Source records
◆ ◆ ◆ ◆ ◆

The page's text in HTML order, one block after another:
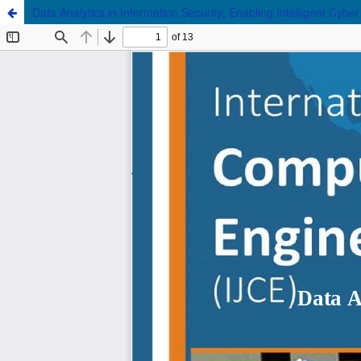
Data Analytics in Information Security: Enabling Intelligent
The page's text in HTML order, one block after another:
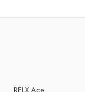
RELX Ace
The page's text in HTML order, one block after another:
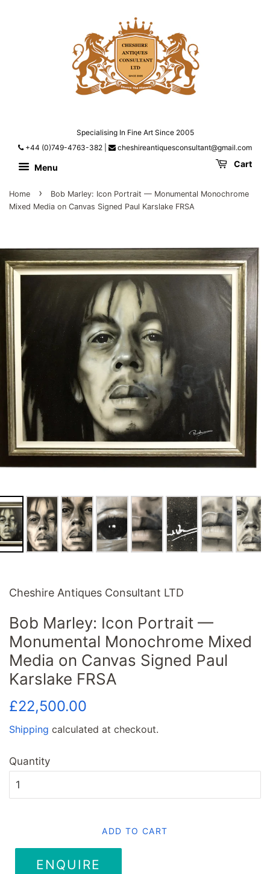
Specialising In Fine Art Since 2005
+44 (0)749-4763-382
cheshireantiquesconsultant@gmail.com
Menu Cart
Home ›
Bob Marley: Icon Portrait — Monumental Monochrome
Mixed Media on Canvas Signed Paul Karslake FRSA
Cheshire Antiques Consultant LTD
Bob Marley: Icon Portrait —
Monumental Monochrome Mixed
Media on Canvas Signed Paul
Karslake FRSA
Regular
£22,500.00
Shipping calculated at checkout.
Quantity
ADD TO CART
ENQUIRE
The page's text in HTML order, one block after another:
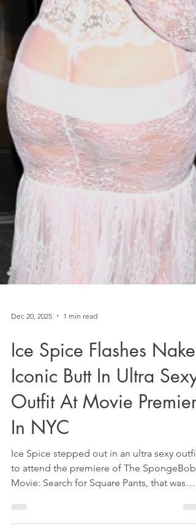
Dec 20, 2025 1 min read
Ice Spice Flashes Naked
Iconic Butt In Ultra Sexy
Outfit At Movie Premiere
In NYC
Ice Spice stepped out in an ultra sexy outfit
to attend the premiere of The SpongeBob
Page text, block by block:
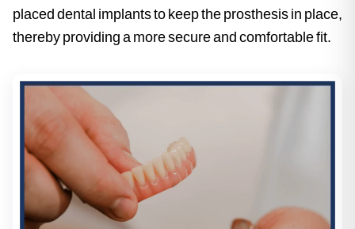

◆ ◆ ◆ ◆ ◆

▶ **TRY IT**: Could you copy every record above exactly, leaving out the pictures?

▶ **SOLUTION FOR THIS TASK**:
The page's text in HTML order, one block after another:
Data Analytics in Information Security: Enabling Intelligent
The page's text in HTML order, one block after another:
RELX Ace
The page's text in HTML order, one block after another:
Specialising In Fine Art Since 2005
+44 (0)749-4763-382
cheshireantiquesconsultant@gmail.com
Menu Cart
Home ›
Bob Marley: Icon Portrait — Monumental Monochrome
Mixed Media on Canvas Signed Paul Karslake FRSA
Cheshire Antiques Consultant LTD
Bob Marley: Icon Portrait —
Monumental Monochrome Mixed
Media on Canvas Signed Paul
Karslake FRSA
Regular
£22,500.00
Shipping calculated at checkout.
Quantity
ADD TO CART
ENQUIRE
The page's text in HTML order, one block after another:
Dec 20, 2025 1 min read
Ice Spice Flashes Naked
Iconic Butt In Ultra Sexy
Outfit At Movie Premiere
In NYC
Ice Spice stepped out in an ultra sexy outfit
to attend the premiere of The SpongeBob
Page text, block by block:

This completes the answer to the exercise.